REQUIREMENT: Print every record below exactly, minus the pictures.

Content starts

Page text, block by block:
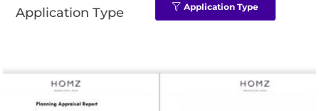
Application Type Application Type
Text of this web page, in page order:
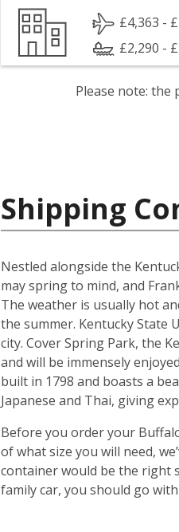
£4,363 -
£2,290 -
Please note: the
Shipping
Nestled alongside the
may spring to mind, and
The weather is usually hot
the summer. Kentucky State
city. Cover Spring Park, the
and will be immensely
built in 1798 and boasts a
Japanese and Thai, giving
Before you order your
of what size you will need,
container would be the right
family car, you should go
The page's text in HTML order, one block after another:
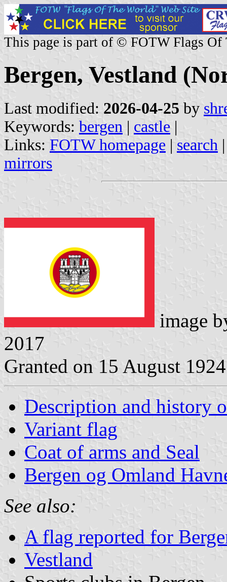
This page is part of © FOTW Flags Of
Bergen, Vestland
Last modified: 2026-04-25 by
Keywords: bergen | castle |
Links: FOTW homepage | search
mirrors
image
2017
Granted on 15 August 1924
Description and history
Variant flag
Coat of arms and Seal
Bergen og Omland
See also:
A flag reported for
Vestland
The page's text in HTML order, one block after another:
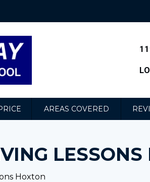
AREAS COVERED
LESSONS
Hoxton
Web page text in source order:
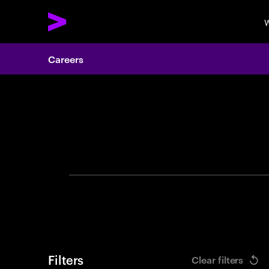
Careers
Filters Clear filters
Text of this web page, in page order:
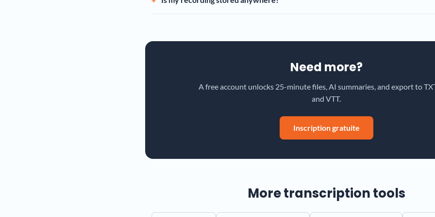
Need more?
A free account unlocks 25-minute files, AI summaries, and export to
and VTT.
Inscription gratuite
More transcription tools
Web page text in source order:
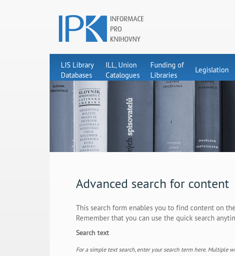
LIS Library
Databases
ILL, Union
Catalogues
Funding of
Libraries
Legislation
Advanced search for content
This search form enables you to find content on
Remember that you can use the quick search
Search text
For a simple text search, enter your search term here. Multiple
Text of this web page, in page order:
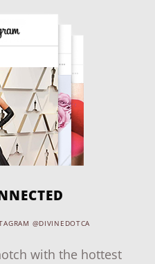
@DIVINEDOTCA
with the hottest
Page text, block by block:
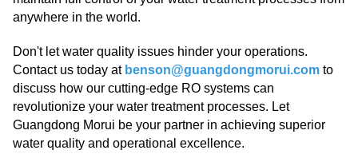
anywhere in the world.
Don't let water quality issues hinder your operations.
Contact us today at benson@guangdongmorui.com to
discuss how our cutting-edge RO systems can
revolutionize your water treatment processes. Let
Guangdong Morui be your partner in achieving superior
water quality and operational excellence.
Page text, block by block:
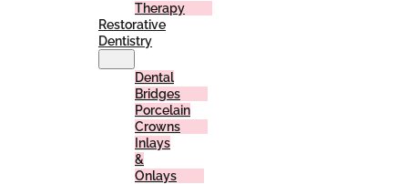
Therapy
Restorative
Dentistry
Dental
Bridges
Porcelain
Crowns
Inlays
&
Onlays
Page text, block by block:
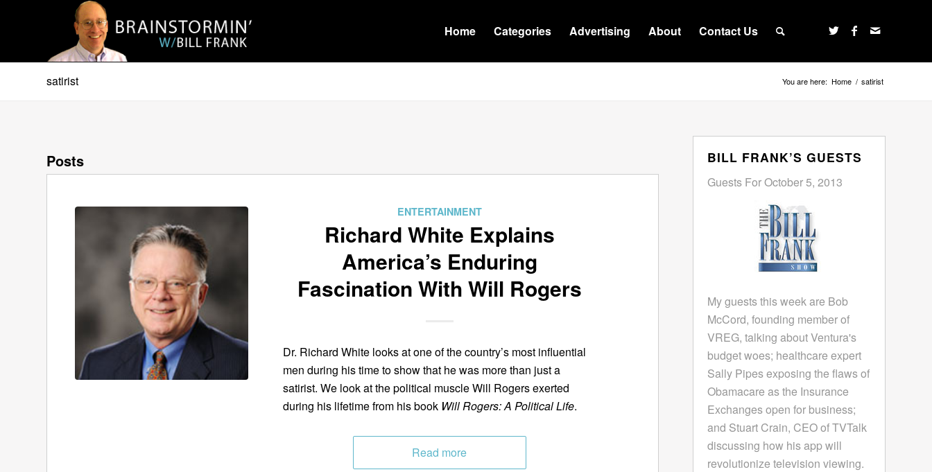
Home Categories Advertising About Contact Us
satirist You are here: Home / satirist
Posts
ENTERTAINMENT
Richard White Explains
America’s Enduring
Fascination With Will Rogers
Dr. Richard White looks at one of the country’s most influential
men during his time to show that he was more than just a
satirist. We look at the political muscle Will Rogers exerted
during his lifetime from his book Will Rogers: A Political Life.
Read more
BILL FRANK’S GUESTS
Guests For October 5, 2013
My guests this week are Bob
McCord, founding member of
VREG, talking about Ventura's
budget woes; healthcare expert
Sally Pipes exposing the flaws of
Obamacare as the Insurance
Exchanges open for business;
and Stuart Crain, CEO of TVTalk
discussing how his app will
revolutionize television viewing.
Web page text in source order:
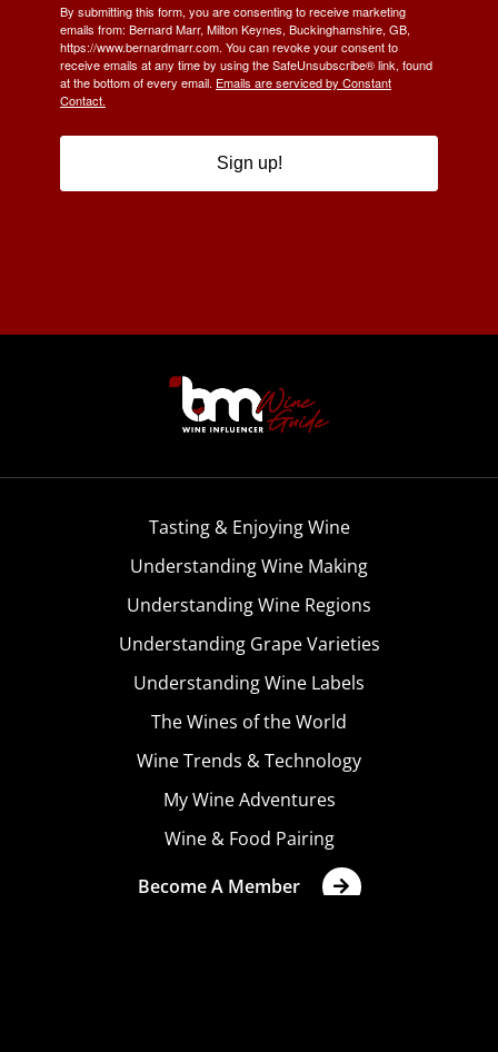
By submitting this form, you are consenting to receive marketing
emails from: Bernard Marr, Milton Keynes, Buckinghamshire, GB,
https://www.bernardmarr.com. You can revoke your consent to
receive emails at any time by using the SafeUnsubscribe® link, found
at the bottom of every email. Emails are serviced by Constant
Contact.
Sign up!
Tasting & Enjoying Wine
Understanding Wine Making
Understanding Wine Regions
Understanding Grape Varieties
Understanding Wine Labels
The Wines of the World
Wine Trends & Technology
My Wine Adventures
Wine & Food Pairing
Become A Member
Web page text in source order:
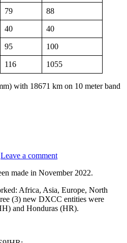
79 88
40 40
95 100
116 1055
with 18671 km on 10 meter band
Leave a comment
made in November 2022.
Africa, Asia, Europe, North
(3) new DXCC entities were
and Honduras (HR).
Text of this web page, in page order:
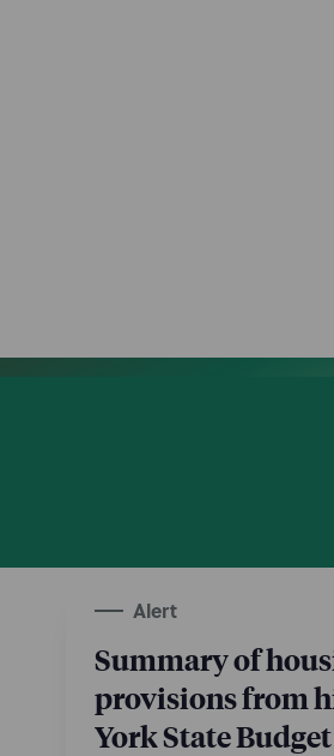
Alert
Summary of
provisions from
York State Budget
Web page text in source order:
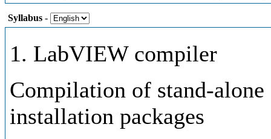
Syllabus -
1. LabVIEW compiler
Compilation of stand-
installation packages
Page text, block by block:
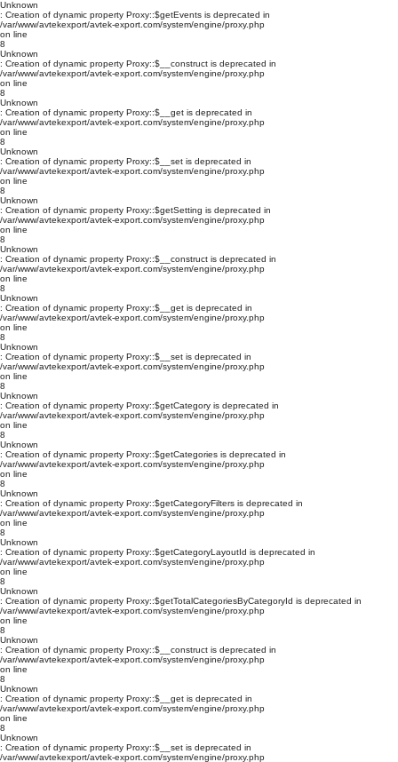
Unknown
: Creation of dynamic property Proxy::$getEvents is deprecated in
/var/www/avtekexport/avtek-export.com/system/engine/proxy.php
on line
8
Unknown
: Creation of dynamic property Proxy::$__construct is deprecated in
/var/www/avtekexport/avtek-export.com/system/engine/proxy.php
on line
8
Unknown
: Creation of dynamic property Proxy::$__get is deprecated in
/var/www/avtekexport/avtek-export.com/system/engine/proxy.php
on line
8
Unknown
: Creation of dynamic property Proxy::$__set is deprecated in
/var/www/avtekexport/avtek-export.com/system/engine/proxy.php
on line
8
Unknown
: Creation of dynamic property Proxy::$getSetting is deprecated in
/var/www/avtekexport/avtek-export.com/system/engine/proxy.php
on line
8
Unknown
: Creation of dynamic property Proxy::$__construct is deprecated in
/var/www/avtekexport/avtek-export.com/system/engine/proxy.php
on line
8
Unknown
: Creation of dynamic property Proxy::$__get is deprecated in
/var/www/avtekexport/avtek-export.com/system/engine/proxy.php
on line
8
Unknown
: Creation of dynamic property Proxy::$__set is deprecated in
/var/www/avtekexport/avtek-export.com/system/engine/proxy.php
on line
8
Unknown
: Creation of dynamic property Proxy::$getCategory is deprecated in
/var/www/avtekexport/avtek-export.com/system/engine/proxy.php
on line
8
Unknown
: Creation of dynamic property Proxy::$getCategories is deprecated in
/var/www/avtekexport/avtek-export.com/system/engine/proxy.php
on line
8
Unknown
: Creation of dynamic property Proxy::$getCategoryFilters is deprecated in
/var/www/avtekexport/avtek-export.com/system/engine/proxy.php
on line
8
Unknown
: Creation of dynamic property Proxy::$getCategoryLayoutId is deprecated in
/var/www/avtekexport/avtek-export.com/system/engine/proxy.php
on line
8
Unknown
: Creation of dynamic property Proxy::$getTotalCategoriesByCategoryId is deprecated in
/var/www/avtekexport/avtek-export.com/system/engine/proxy.php
on line
8
Unknown
: Creation of dynamic property Proxy::$__construct is deprecated in
/var/www/avtekexport/avtek-export.com/system/engine/proxy.php
on line
8
Unknown
: Creation of dynamic property Proxy::$__get is deprecated in
/var/www/avtekexport/avtek-export.com/system/engine/proxy.php
on line
8
Unknown
: Creation of dynamic property Proxy::$__set is deprecated in
/var/www/avtekexport/avtek-export.com/system/engine/proxy.php
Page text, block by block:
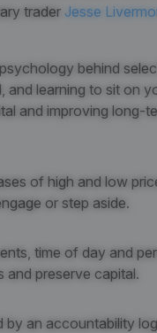
trader Jesse
behind
and learning to sit on
and improving long-
of high and low
or step aside.
time of day and
preserve capital.
an accountability
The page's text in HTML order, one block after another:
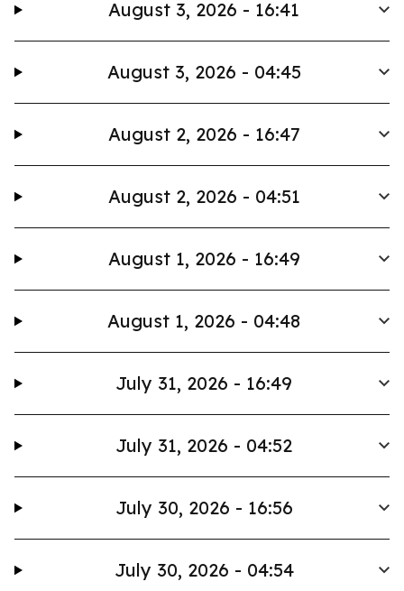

Content ends

ANSWER BELOW:
Page text, block by block:
Application Type Application Type
Text of this web page, in page order:
£4,363 -
£2,290 -
Please note: the
Shipping
Nestled alongside the
may spring to mind, and
The weather is usually hot
the summer. Kentucky State
city. Cover Spring Park, the
and will be immensely
built in 1798 and boasts a
Japanese and Thai, giving
Before you order your
of what size you will need,
container would be the right
family car, you should go
The page's text in HTML order, one block after another:
This page is part of © FOTW Flags Of
Bergen, Vestland
Last modified: 2026-04-25 by
Keywords: bergen | castle |
Links: FOTW homepage | search
mirrors
image
2017
Granted on 15 August 1924
Description and history
Variant flag
Coat of arms and Seal
Bergen og Omland
See also:
A flag reported for
Vestland
The page's text in HTML order, one block after another:
AREAS COVERED
LESSONS
Hoxton
Web page text in source order:
Careers
Filters Clear filters
Text of this web page, in page order:
Need more?
A free account unlocks 25-minute files, AI summaries, and export to
and VTT.
Inscription gratuite
More transcription tools
Web page text in source order:
LIS Library
Databases
ILL, Union
Catalogues
Funding of
Libraries
Legislation
Advanced search for content
This search form enables you to find content on
Remember that you can use the quick search
Search text
For a simple text search, enter your search term here. Multiple
Text of this web page, in page order:
@DIVINEDOTCA
with the hottest
Page text, block by block:
anywhere in the world.
Don't let water quality issues hinder your operations.
Contact us today at benson@guangdongmorui.com to
discuss how our cutting-edge RO systems can
revolutionize your water treatment processes. Let
Guangdong Morui be your partner in achieving superior
water quality and operational excellence.
Page text, block by block:
Therapy
Restorative
Dentistry
Dental
Bridges
Porcelain
Crowns
Inlays
&
Onlays
Page text, block by block:
Home Categories Advertising About Contact Us
satirist You are here: Home / satirist
Posts
ENTERTAINMENT
Richard White Explains
America’s Enduring
Fascination With Will Rogers
Dr. Richard White looks at one of the country’s most influential
men during his time to show that he was more than just a
satirist. We look at the political muscle Will Rogers exerted
during his lifetime from his book Will Rogers: A Political Life.
Read more
BILL FRANK’S GUESTS
Guests For October 5, 2013
My guests this week are Bob
McCord, founding member of
VREG, talking about Ventura's
budget woes; healthcare expert
Sally Pipes exposing the flaws of
Obamacare as the Insurance
Exchanges open for business;
and Stuart Crain, CEO of TVTalk
discussing how his app will
revolutionize television viewing.
Web page text in source order:
By submitting this form, you are consenting to receive marketing
emails from: Bernard Marr, Milton Keynes, Buckinghamshire, GB,
https://www.bernardmarr.com. You can revoke your consent to
receive emails at any time by using the SafeUnsubscribe® link, found
at the bottom of every email. Emails are serviced by Constant
Contact.
Sign up!
Tasting & Enjoying Wine
Understanding Wine Making
Understanding Wine Regions
Understanding Grape Varieties
Understanding Wine Labels
The Wines of the World
Wine Trends & Technology
My Wine Adventures
Wine & Food Pairing
Become A Member
Web page text in source order:
79 88
40 40
95 100
116 1055
with 18671 km on 10 meter band
Leave a comment
made in November 2022.
Africa, Asia, Europe, North
(3) new DXCC entities were
and Honduras (HR).
Text of this web page, in page order:
Alert
Summary of
provisions from
York State Budget
Web page text in source order:
Syllabus -
1. LabVIEW compiler
Compilation of stand-
installation packages
Page text, block by block:
Unknown
: Creation of dynamic property Proxy::$getEvents is deprecated in
/var/www/avtekexport/avtek-export.com/system/engine/proxy.php
on line
8
Unknown
: Creation of dynamic property Proxy::$__construct is deprecated in
/var/www/avtekexport/avtek-export.com/system/engine/proxy.php
on line
8
Unknown
: Creation of dynamic property Proxy::$__get is deprecated in
/var/www/avtekexport/avtek-export.com/system/engine/proxy.php
on line
8
Unknown
: Creation of dynamic property Proxy::$__set is deprecated in
/var/www/avtekexport/avtek-export.com/system/engine/proxy.php
on line
8
Unknown
: Creation of dynamic property Proxy::$getSetting is deprecated in
/var/www/avtekexport/avtek-export.com/system/engine/proxy.php
on line
8
Unknown
: Creation of dynamic property Proxy::$__construct is deprecated in
/var/www/avtekexport/avtek-export.com/system/engine/proxy.php
on line
8
Unknown
: Creation of dynamic property Proxy::$__get is deprecated in
/var/www/avtekexport/avtek-export.com/system/engine/proxy.php
on line
8
Unknown
: Creation of dynamic property Proxy::$__set is deprecated in
/var/www/avtekexport/avtek-export.com/system/engine/proxy.php
on line
8
Unknown
: Creation of dynamic property Proxy::$getCategory is deprecated in
/var/www/avtekexport/avtek-export.com/system/engine/proxy.php
on line
8
Unknown
: Creation of dynamic property Proxy::$getCategories is deprecated in
/var/www/avtekexport/avtek-export.com/system/engine/proxy.php
on line
8
Unknown
: Creation of dynamic property Proxy::$getCategoryFilters is deprecated in
/var/www/avtekexport/avtek-export.com/system/engine/proxy.php
on line
8
Unknown
: Creation of dynamic property Proxy::$getCategoryLayoutId is deprecated in
/var/www/avtekexport/avtek-export.com/system/engine/proxy.php
on line
8
Unknown
: Creation of dynamic property Proxy::$getTotalCategoriesByCategoryId is deprecated in
/var/www/avtekexport/avtek-export.com/system/engine/proxy.php
on line
8
Unknown
: Creation of dynamic property Proxy::$__construct is deprecated in
/var/www/avtekexport/avtek-export.com/system/engine/proxy.php
on line
8
Unknown
: Creation of dynamic property Proxy::$__get is deprecated in
/var/www/avtekexport/avtek-export.com/system/engine/proxy.php
on line
8
Unknown
: Creation of dynamic property Proxy::$__set is deprecated in
/var/www/avtekexport/avtek-export.com/system/engine/proxy.php
Page text, block by block:
trader Jesse
behind
and learning to sit on
and improving long-
of high and low
or step aside.
time of day and
preserve capital.
an accountability
The page's text in HTML order, one block after another:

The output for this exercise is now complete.